We generate data like so:

data = gen_data(600)
X = data['X'] # 600 observations; 2 features
Y = data['Y'] # 600 labels
Y = Y.ravel() # reshape (600,) for classifier use
Visualizing the Data

Visualizing the Data

With our data generated, we can now create our own KNN classifier so that we can better understand what exactly sklearn is doing when we use its classifier. To create our own KNN classifier, we need to create the classifier and a function that calculates the Euclidean distance between points. We begin with Euclidean distance:

def EuclideanDistance(v1, v2):
    # calculates the distance between two points
    sum = 0.0
    for index in range(len(v1)): # loop over length of container
        sum += (v1[index] - v2[index]) ** 2 # square for positive
    return sum ** 0.5 # square root to undo

Next, we construct a KNN (K=1) classifier that uses our Euclidean distance algorithm to determine the distances and labels between two points. In essence, the class calculates the distances between the features in the training and test data sets. Once the algorithm finds the lowest distance, it then finds the label at its appropriate index location and stores it in a results container.

class NN():
    # initialize an instance of the class
    def __init__(self, metric = EuclideanDistance):
        self.metric = metric

    # prepare the data
    def nn_fit(self, train_data, train_labels):
        self.train_data = train_data
        self.train_labels = train_labels

    # make a prediction
    def nn_predict_item(self, item):
        best_dist, best_label = 1.0e10, None
        for i in range(len(self.train_data)):
            dist = self.metric(self.train_data[i], item)
            if dist < best_dist:
                best_label = self.train_labels[i]
                best_dist = dist
        return best_label

    # make predictions for each test example and return results.
    def nn_predict(self, test_data):
        results = []
        for item in test_data:
            results.append(self.nn_predict_item(item))
        return results

We can now run our homemade classifier like so and view our results on our synthetic data:

# prepare data for classification
shuffle = np.random.permutation(np.arange(X.shape[0])) # shuffle data
X, Y = X[shuffle], Y[shuffle] # apply shuffle
train_data, train_labels = X[:400], Y[:400] # prepare train and test sets
test_data, test_labels = X[400::], Y[400::]
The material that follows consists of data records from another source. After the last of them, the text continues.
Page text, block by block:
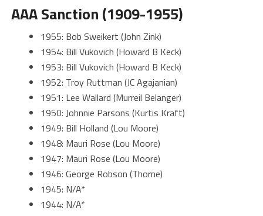
AAA Sanction (1909-1955)
1955: Bob Sweikert (John Zink)
1954: Bill Vukovich (Howard B Keck)
1953: Bill Vukovich (Howard B Keck)
1952: Troy Ruttman (JC Agajanian)
1951: Lee Wallard (Murreil Belanger)
1950: Johnnie Parsons (Kurtis Kraft)
1949: Bill Holland (Lou Moore)
1948: Mauri Rose (Lou Moore)
1947: Mauri Rose (Lou Moore)
1946: George Robson (Thorne)
1945: N/A*
1944: N/A*
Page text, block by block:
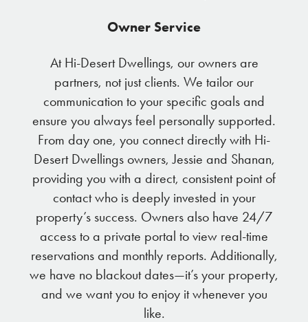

clf = NN() # instantiate the class
clf.nn_fit(train_data, train_labels) # store the data
preds = clf.nn_predict(test_data) # generate predictions from test data
wrong_labels = [] # storage container

correct, total = 0, 0 # generate counts
for pred, label in zip(preds, test_labels): # loop through consecutively
    if pred == label: # if prediction matches the actual label, add 1
        correct += 1
    else: # otherwise, add 1 to the error
        wrong_labels.append((pred, label)) 
    total += 1
    
pt = PrettyTable() # create a nice table
pt.field_names = ["Total", "Correct", "Accuracy"]
pt.add_row([total, correct, correct/total])
print(pt)
## +-------+---------+----------+
## | Total | Correct | Accuracy |
## +-------+---------+----------+
## |  200  |   198   |   0.99   |
## +-------+---------+----------+

Unsurprisingly given the near perfect separation between data points, we can see that our algorithm does exceptionally well classifying the data. However, to illustrate the challenges associated with KNN for messy and overlapping data points using a distance metric, let’s alter the data using the mix data function above, yielding data that looks like:

data = gen_data(600)
X = data['X'] # 600 observations; 2 features
Y = data['Y'] # 600 labels
Y = Y.ravel() # reshape (600,) for classifier use
mix_data(0.0, 0.0)
Visualizing the Data

Visualizing the Data

# prepare data for classification
shuffle = np.random.permutation(np.arange(X.shape[0])) # shuffle data
X, Y = X[shuffle], Y[shuffle] # apply shuffle
train_data, train_labels = X[:400], Y[:400] # prepare train and test sets
test_data, test_labels = X[400::], Y[400::]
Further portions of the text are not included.